== Segment start ==

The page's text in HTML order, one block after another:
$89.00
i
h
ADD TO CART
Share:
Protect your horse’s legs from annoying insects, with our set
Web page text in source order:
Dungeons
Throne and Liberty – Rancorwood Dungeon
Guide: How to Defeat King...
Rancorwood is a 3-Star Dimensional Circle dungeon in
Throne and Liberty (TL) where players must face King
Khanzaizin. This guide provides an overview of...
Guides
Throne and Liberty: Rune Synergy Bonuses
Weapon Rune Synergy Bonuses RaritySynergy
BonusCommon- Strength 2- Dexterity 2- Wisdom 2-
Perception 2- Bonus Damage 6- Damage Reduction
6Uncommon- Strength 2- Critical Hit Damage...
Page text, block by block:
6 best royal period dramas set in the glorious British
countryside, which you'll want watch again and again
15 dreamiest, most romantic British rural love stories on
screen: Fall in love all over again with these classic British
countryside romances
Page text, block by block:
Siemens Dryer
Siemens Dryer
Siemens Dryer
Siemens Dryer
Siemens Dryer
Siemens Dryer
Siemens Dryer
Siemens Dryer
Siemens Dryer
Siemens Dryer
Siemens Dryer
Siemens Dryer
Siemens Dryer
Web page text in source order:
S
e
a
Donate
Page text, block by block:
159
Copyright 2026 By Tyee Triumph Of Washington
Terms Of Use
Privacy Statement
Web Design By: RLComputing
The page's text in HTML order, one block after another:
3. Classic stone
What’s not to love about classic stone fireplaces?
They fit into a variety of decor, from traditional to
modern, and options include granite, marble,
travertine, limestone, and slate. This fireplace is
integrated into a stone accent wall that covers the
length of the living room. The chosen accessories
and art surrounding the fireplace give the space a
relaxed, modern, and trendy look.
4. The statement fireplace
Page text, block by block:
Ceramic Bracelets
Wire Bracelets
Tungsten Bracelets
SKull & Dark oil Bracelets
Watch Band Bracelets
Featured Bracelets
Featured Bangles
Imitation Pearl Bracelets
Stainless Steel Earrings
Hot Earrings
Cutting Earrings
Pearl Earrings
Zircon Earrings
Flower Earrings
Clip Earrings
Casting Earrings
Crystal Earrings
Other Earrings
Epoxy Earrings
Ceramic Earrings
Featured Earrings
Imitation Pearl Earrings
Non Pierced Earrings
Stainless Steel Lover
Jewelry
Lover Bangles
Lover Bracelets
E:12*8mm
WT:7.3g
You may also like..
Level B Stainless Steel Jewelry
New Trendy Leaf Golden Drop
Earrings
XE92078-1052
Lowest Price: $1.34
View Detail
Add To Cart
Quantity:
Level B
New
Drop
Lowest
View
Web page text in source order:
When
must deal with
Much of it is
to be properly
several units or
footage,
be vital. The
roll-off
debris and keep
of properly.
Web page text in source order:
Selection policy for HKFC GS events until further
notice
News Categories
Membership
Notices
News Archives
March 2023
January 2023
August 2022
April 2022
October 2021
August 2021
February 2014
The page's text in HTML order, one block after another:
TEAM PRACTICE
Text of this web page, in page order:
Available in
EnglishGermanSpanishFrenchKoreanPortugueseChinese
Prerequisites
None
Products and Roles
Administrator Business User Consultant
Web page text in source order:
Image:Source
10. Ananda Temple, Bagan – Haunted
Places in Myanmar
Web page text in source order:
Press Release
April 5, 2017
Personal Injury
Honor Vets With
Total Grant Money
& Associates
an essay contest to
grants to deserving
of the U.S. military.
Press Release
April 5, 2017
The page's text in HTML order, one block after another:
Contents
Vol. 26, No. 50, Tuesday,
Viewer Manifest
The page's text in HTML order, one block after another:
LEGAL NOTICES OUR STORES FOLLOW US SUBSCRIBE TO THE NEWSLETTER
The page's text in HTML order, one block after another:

== Segment end ==

» **Exercise details**:
Give back the listing above exactly as written.

» **Output for this exercise**:
The page's text in HTML order, one block after another:
$89.00
i
h
ADD TO CART
Share:
Protect your horse’s legs from annoying insects, with our set
Web page text in source order:
Dungeons
Throne and Liberty – Rancorwood Dungeon
Guide: How to Defeat King...
Rancorwood is a 3-Star Dimensional Circle dungeon in
Throne and Liberty (TL) where players must face King
Khanzaizin. This guide provides an overview of...
Guides
Throne and Liberty: Rune Synergy Bonuses
Weapon Rune Synergy Bonuses RaritySynergy
BonusCommon- Strength 2- Dexterity 2- Wisdom 2-
Perception 2- Bonus Damage 6- Damage Reduction
6Uncommon- Strength 2- Critical Hit Damage...
Page text, block by block:
6 best royal period dramas set in the glorious British
countryside, which you'll want watch again and again
15 dreamiest, most romantic British rural love stories on
screen: Fall in love all over again with these classic British
countryside romances
Page text, block by block:
Siemens Dryer
Siemens Dryer
Siemens Dryer
Siemens Dryer
Siemens Dryer
Siemens Dryer
Siemens Dryer
Siemens Dryer
Siemens Dryer
Siemens Dryer
Siemens Dryer
Siemens Dryer
Siemens Dryer
Web page text in source order:
S
e
a
Donate
Page text, block by block:
159
Copyright 2026 By Tyee Triumph Of Washington
Terms Of Use
Privacy Statement
Web Design By: RLComputing
The page's text in HTML order, one block after another:
3. Classic stone
What’s not to love about classic stone fireplaces?
They fit into a variety of decor, from traditional to
modern, and options include granite, marble,
travertine, limestone, and slate. This fireplace is
integrated into a stone accent wall that covers the
length of the living room. The chosen accessories
and art surrounding the fireplace give the space a
relaxed, modern, and trendy look.
4. The statement fireplace
Page text, block by block:
Ceramic Bracelets
Wire Bracelets
Tungsten Bracelets
SKull & Dark oil Bracelets
Watch Band Bracelets
Featured Bracelets
Featured Bangles
Imitation Pearl Bracelets
Stainless Steel Earrings
Hot Earrings
Cutting Earrings
Pearl Earrings
Zircon Earrings
Flower Earrings
Clip Earrings
Casting Earrings
Crystal Earrings
Other Earrings
Epoxy Earrings
Ceramic Earrings
Featured Earrings
Imitation Pearl Earrings
Non Pierced Earrings
Stainless Steel Lover
Jewelry
Lover Bangles
Lover Bracelets
E:12*8mm
WT:7.3g
You may also like..
Level B Stainless Steel Jewelry
New Trendy Leaf Golden Drop
Earrings
XE92078-1052
Lowest Price: $1.34
View Detail
Add To Cart
Quantity:
Level B
New
Drop
Lowest
View
Web page text in source order:
When
must deal with
Much of it is
to be properly
several units or
footage,
be vital. The
roll-off
debris and keep
of properly.
Web page text in source order:
Selection policy for HKFC GS events until further
notice
News Categories
Membership
Notices
News Archives
March 2023
January 2023
August 2022
April 2022
October 2021
August 2021
February 2014
The page's text in HTML order, one block after another:
TEAM PRACTICE
Text of this web page, in page order:
Available in
EnglishGermanSpanishFrenchKoreanPortugueseChinese
Prerequisites
None
Products and Roles
Administrator Business User Consultant
Web page text in source order:
Image:Source
10. Ananda Temple, Bagan – Haunted
Places in Myanmar
Web page text in source order:
Press Release
April 5, 2017
Personal Injury
Honor Vets With
Total Grant Money
& Associates
an essay contest to
grants to deserving
of the U.S. military.
Press Release
April 5, 2017
The page's text in HTML order, one block after another:
Contents
Vol. 26, No. 50, Tuesday,
Viewer Manifest
The page's text in HTML order, one block after another:
LEGAL NOTICES OUR STORES FOLLOW US SUBSCRIBE TO THE NEWSLETTER
The page's text in HTML order, one block after another:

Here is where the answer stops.